It is not the only malicious case. OSB is also proposing to weaken encryption standards for messaging platforms such as WhatsApp to better allow law enforcement agencies to investigate criminal activity, while enforcing automatic content moderation solutions such as client-side scanning to monitor the flow of illegal material over these communications networks. For activists like Jim Kellock, executive director of the Open Rights Group, such actions are an unacceptable interference by the government in the innate personal liberties of all users of these platforms (although there are An ongoing healthy discussion about how much these freedoms are at stake.) As such, Kellogg argues, “the privacy of 40 million chat users is threatened by this law.”

freedom of harassment

Although there is no set date for the bill to be considered again by the House of Commons, it is widely believed that it will be discussed again before Christmas.
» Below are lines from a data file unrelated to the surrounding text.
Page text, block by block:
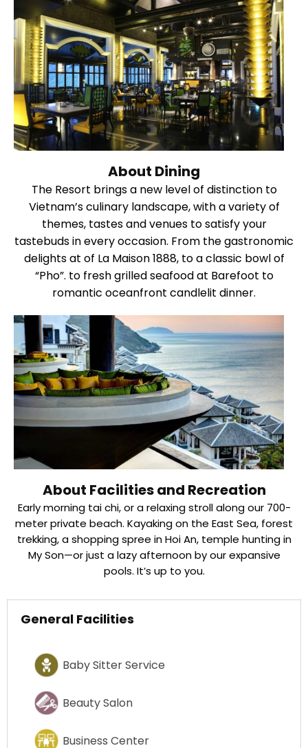
About Dining
The Resort brings a new level of distinction to
Vietnam’s culinary landscape, with a variety of
themes, tastes and venues to satisfy your
tastebuds in every occasion. From the gastronomic
delights at of La Maison 1888, to a classic bowl of
“Pho”. to fresh grilled seafood at Barefoot to
romantic oceanfront candlelit dinner.
About Facilities and Recreation
Early morning tai chi, or a relaxing stroll along our 700-
meter private beach. Kayaking on the East Sea, forest
trekking, a shopping spree in Hoi An, temple hunting in
My Son—or just a lazy afternoon by our expansive
pools. It’s up to you.
General Facilities
Baby Sitter Service
Beauty Salon
Business Center
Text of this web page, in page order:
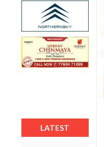
LATEST
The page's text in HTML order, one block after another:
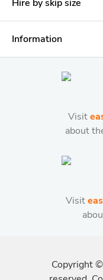
Hire by skip size
Information
Visit
about
Visit
Copyright ©
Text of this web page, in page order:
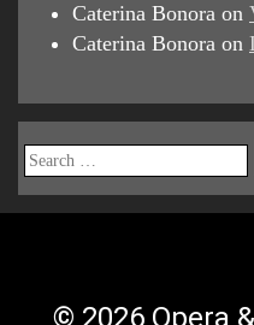
Caterina Bonora on
Caterina Bonora on
Search
for:
© 2026 Opera
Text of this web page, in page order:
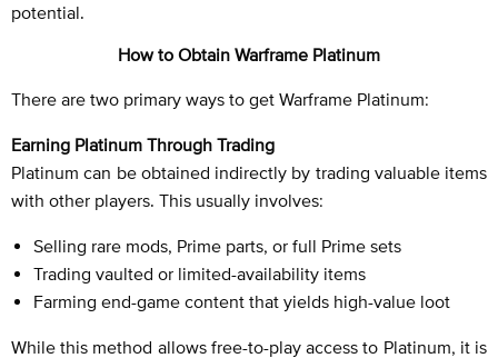
potential.
How to Obtain Warframe Platinum
There are two primary ways to get Warframe Platinum:
Earning Platinum Through Trading
Platinum can be obtained indirectly by trading valuable items
with other players. This usually involves:
Selling rare mods, Prime parts, or full Prime sets
Trading vaulted or limited-availability items
Farming end-game content that yields high-value loot
While this method allows free-to-play access to Platinum, it is
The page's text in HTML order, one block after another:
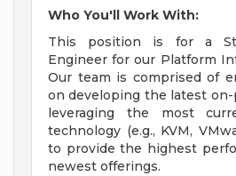
Who You'll Work With:
This position is for a
Engineer for our Platform
Our team is comprised of
on developing the latest
leveraging the most
technology (e.g., KVM,
to provide the highest
newest offerings.
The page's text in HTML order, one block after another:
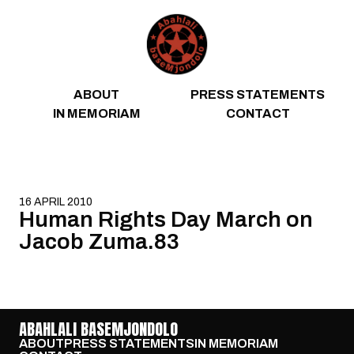
ABOUT
PRESS STATEMENTS
IN MEMORIAM
CONTACT
16 APRIL 2010
Human Rights Day March on
Jacob Zuma.83
ABAHLALI BASEMJONDOLO
ABOUTPRESS STATEMENTSIN MEMORIAM
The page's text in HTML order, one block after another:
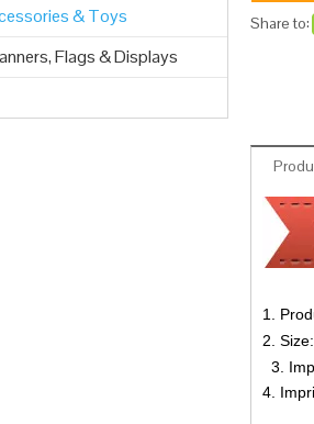
& Toys
Flags & Displays
Share to:
1.
2. Size:
3.
4.
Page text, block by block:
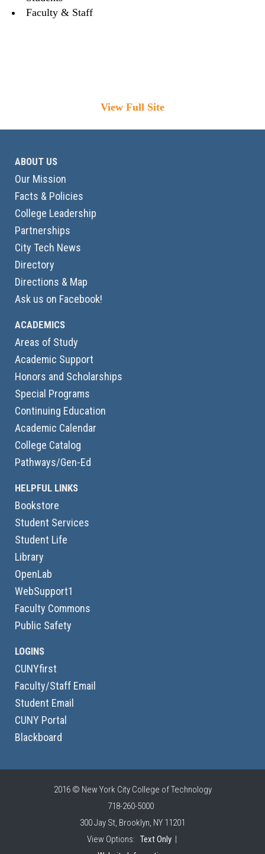
Faculty & Staff
View Full Site
ABOUT US
Our Mission
Facts & Policies
College Leadership
Partnerships
City Tech News
Directory
Directions & Map
Ask us on Facebook!
ACADEMICS
Areas of Study
Academic Support
Honors and Scholarships
Special Programs
Continuing Education
Academic Calendar
College Catalog
Pathways/Gen-Ed
HELPFUL LINKS
Bookstore
Student Services
Student Life
Library
OpenLab
WebSupport1
Faculty Commons
Public Safety
LOGINS
CUNYfirst
Faculty/Staff Email
Student Email
CUNY Portal
Blackboard
2016 © New York City College of Technology
718-260-5000
300 Jay St, Brooklyn, NY 11201
View Options: Text Only|
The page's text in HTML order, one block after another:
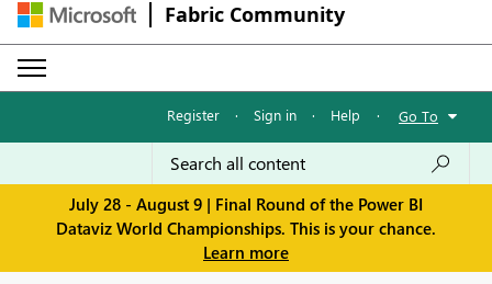
Fabric Community
Register · Sign in · Help · Go To
July 28 - August 9 | Final Round of the Power BI
Dataviz World Championships. This is your chance.
Learn more
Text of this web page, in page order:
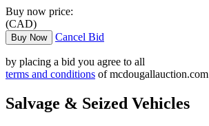
Buy now price:
(CAD)
Buy Now Cancel Bid
by placing a bid you agree to all
terms and conditions of mcdougallauction.com
Salvage & Seized Vehicles
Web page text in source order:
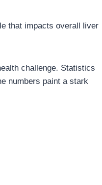
that impacts overall liver
challenge. Statistics
numbers paint a stark
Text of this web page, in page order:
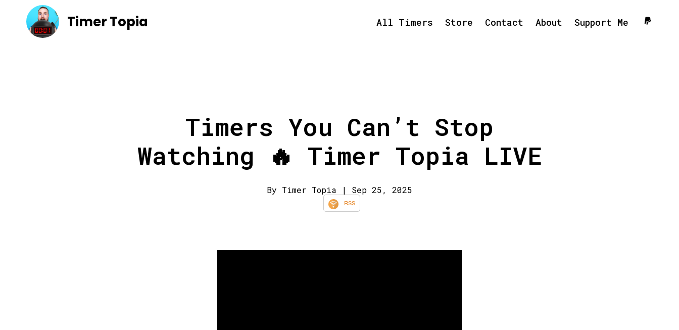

But as legal experts and free speech activists continue to debate the complex regulations, some argue that further delays in the bill would be disastrous for those receiving illegal and harmful content online.

The extent of this epidemic has recently been revealed study by the International Center for Journalists (ICFJ) and the University of Sheffield which, according to their authors, have revealed a “crisis of online violence towards women journalists”. For example, a sentiment analysis of about 75,000 tweets directed at the BBC’s Mariana Spring found that 55% intended to denigrate her as a journalist, while 27% considered her sexist and misogynistic (the rest were classified as generally offensive). A textbook case of how online violence can bleed into the physical world, a stalker even went so far as to leave a threatening message to a journalist on a notice board at the local train station.

Accordingly, Kalina Poncheva, one of the report’s authors and a professor of computer science, says, “The swift passage of the online security bill is of paramount importance, not only for reasons of safety for journalists, but also to limit exposure to online harms for children, minorities, and personalities. the general public and all UK citizens.” Dr. Julie Bussetti agrees. Social media platforms must be held accountable for their role as carriers of harmful online content, says the director of global research at the International Center for Journalists. “This is all the more urgent in the context of a billionaire’s recent acquisition of Twitter that hasn’t indicated that he understands that protecting users from hate speech enables freedom of expression,” Bosetti says.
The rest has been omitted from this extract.